Her hand presses into the center of my chest, at the impulse of another. "You've always made my burdens lighter."
"Oh, Kathryn," I breathe like a prayer. I feel like I might break into a million tiny pieces.
Or, perhaps I'll finally be able to put myself back together again.
Together, we relish the echoes of those now-bittersweet halcyon days when we were allowed to simply be humans in love instead of duty-bound commanders or faceless drones. We funnel our mental energy into achieving a sense of closure that we have been so cruelly denied by circumstance. In the same way that Riley and her cooperative combined their neural energies to repair my wounded brain, she and I intertwine our every thought and emotion and measure of skin together into one single being—at least, for the next hour, maybe two.

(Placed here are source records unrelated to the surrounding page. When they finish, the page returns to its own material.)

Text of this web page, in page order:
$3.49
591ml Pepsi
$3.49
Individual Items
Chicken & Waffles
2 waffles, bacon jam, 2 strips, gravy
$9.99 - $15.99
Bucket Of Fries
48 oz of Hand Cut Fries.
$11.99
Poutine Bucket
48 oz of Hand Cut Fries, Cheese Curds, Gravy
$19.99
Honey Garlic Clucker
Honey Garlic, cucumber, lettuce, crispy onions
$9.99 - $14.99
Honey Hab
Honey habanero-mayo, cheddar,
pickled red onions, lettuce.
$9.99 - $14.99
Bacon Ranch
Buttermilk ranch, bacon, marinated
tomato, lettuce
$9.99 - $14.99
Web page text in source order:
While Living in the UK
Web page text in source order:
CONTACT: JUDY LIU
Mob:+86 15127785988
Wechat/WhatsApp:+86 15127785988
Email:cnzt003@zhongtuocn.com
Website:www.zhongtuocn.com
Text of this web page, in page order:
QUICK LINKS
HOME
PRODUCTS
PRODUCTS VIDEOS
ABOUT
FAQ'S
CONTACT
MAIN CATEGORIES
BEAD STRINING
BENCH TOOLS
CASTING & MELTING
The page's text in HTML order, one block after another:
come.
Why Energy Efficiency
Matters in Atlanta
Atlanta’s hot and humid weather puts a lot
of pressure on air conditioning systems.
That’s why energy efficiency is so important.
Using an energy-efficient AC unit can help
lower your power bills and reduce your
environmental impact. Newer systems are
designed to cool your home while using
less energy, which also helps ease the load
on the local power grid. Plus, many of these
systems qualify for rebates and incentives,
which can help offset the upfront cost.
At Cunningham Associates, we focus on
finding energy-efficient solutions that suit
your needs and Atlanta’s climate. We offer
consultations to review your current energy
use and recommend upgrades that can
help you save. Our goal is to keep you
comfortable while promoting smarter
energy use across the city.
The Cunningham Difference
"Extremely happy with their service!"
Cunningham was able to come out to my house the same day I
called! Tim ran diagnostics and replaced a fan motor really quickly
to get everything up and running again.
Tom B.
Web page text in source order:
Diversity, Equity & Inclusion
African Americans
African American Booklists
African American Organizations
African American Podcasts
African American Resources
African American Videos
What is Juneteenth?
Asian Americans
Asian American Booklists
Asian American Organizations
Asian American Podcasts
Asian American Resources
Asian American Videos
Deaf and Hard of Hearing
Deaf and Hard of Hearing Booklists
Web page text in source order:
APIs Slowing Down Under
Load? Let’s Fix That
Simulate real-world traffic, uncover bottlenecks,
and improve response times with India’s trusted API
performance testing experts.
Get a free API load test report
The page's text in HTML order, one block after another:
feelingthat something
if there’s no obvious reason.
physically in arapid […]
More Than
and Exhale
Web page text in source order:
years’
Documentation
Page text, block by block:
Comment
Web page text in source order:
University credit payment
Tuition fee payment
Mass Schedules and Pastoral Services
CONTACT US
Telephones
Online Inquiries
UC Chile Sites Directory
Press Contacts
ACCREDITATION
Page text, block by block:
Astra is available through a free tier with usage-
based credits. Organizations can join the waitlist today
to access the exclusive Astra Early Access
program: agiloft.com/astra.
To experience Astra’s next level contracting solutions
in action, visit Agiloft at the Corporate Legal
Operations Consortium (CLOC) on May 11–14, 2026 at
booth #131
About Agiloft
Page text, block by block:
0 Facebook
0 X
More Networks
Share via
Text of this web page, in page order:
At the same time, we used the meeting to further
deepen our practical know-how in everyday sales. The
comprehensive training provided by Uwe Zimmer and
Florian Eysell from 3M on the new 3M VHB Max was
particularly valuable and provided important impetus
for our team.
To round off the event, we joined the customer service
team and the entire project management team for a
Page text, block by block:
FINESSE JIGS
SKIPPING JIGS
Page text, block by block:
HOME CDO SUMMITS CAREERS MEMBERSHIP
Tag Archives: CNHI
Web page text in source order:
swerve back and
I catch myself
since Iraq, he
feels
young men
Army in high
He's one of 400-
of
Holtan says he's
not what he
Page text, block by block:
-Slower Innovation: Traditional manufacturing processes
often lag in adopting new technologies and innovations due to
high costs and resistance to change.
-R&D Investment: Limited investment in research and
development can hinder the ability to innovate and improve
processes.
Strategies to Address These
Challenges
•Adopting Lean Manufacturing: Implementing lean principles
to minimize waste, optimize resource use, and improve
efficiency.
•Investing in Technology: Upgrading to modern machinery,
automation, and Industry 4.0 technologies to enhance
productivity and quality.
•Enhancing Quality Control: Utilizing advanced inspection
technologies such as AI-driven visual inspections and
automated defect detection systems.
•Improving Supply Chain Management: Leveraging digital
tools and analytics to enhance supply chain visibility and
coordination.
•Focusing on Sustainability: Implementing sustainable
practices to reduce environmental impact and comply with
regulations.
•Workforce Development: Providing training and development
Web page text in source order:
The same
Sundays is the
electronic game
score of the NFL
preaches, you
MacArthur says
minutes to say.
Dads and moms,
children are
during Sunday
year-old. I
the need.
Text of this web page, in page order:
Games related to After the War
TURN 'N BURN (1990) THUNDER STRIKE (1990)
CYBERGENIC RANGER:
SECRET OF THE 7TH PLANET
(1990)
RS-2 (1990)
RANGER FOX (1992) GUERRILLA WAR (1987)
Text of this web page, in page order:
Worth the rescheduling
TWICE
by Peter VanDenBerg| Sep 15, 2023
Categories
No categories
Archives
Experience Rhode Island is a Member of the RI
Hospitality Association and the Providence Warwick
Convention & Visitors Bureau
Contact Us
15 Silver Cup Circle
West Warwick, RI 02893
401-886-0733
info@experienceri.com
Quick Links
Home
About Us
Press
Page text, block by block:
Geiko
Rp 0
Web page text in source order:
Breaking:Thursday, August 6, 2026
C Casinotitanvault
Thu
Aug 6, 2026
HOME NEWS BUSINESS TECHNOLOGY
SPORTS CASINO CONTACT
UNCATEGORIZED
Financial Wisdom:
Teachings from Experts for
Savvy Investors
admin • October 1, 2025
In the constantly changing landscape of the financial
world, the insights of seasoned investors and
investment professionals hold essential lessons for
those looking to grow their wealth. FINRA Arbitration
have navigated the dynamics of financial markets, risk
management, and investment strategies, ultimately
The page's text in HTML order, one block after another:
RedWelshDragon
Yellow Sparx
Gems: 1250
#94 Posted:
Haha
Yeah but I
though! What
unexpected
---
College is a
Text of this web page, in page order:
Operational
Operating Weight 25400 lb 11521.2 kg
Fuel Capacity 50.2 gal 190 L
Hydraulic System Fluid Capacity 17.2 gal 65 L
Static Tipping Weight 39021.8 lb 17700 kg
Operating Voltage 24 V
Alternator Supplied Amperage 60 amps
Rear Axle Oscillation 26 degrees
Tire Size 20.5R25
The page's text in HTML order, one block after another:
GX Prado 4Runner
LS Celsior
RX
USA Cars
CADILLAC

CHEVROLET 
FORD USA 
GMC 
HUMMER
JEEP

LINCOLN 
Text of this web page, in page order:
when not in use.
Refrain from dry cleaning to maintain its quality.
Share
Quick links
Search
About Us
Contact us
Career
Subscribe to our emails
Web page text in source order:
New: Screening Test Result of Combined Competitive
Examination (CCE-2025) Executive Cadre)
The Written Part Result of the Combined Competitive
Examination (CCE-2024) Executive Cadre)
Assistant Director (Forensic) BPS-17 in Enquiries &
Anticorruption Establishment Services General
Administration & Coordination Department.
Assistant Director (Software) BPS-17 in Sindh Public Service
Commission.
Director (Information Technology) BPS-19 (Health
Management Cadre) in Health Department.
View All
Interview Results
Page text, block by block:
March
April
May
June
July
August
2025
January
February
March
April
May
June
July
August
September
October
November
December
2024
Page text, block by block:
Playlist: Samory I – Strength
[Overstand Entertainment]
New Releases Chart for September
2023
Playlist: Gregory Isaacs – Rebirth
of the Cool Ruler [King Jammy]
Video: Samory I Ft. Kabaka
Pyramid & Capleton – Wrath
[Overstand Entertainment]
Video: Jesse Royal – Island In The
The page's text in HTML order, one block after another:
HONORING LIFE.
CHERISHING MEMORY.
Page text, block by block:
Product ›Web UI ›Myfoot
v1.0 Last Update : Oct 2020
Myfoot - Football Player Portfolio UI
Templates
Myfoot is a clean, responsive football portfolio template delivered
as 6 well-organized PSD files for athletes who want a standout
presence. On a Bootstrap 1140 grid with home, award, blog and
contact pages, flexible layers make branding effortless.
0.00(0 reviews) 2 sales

Eventually, the echoes fade away, leaving behind a peaceful silence that I haven't felt in a very long time.
And, somehow, we both manage to heal our wounded souls.
A/N: It's not illegal to pick bluebonnets in Texas, but many people—Texans included—believe it is, and it can be quite frowned upon. My alteration to the original scripted dialogue, in which Chakotay recalls to Riley that she used to pick bluebonnets as a child, is a shoutout to that cultural myth.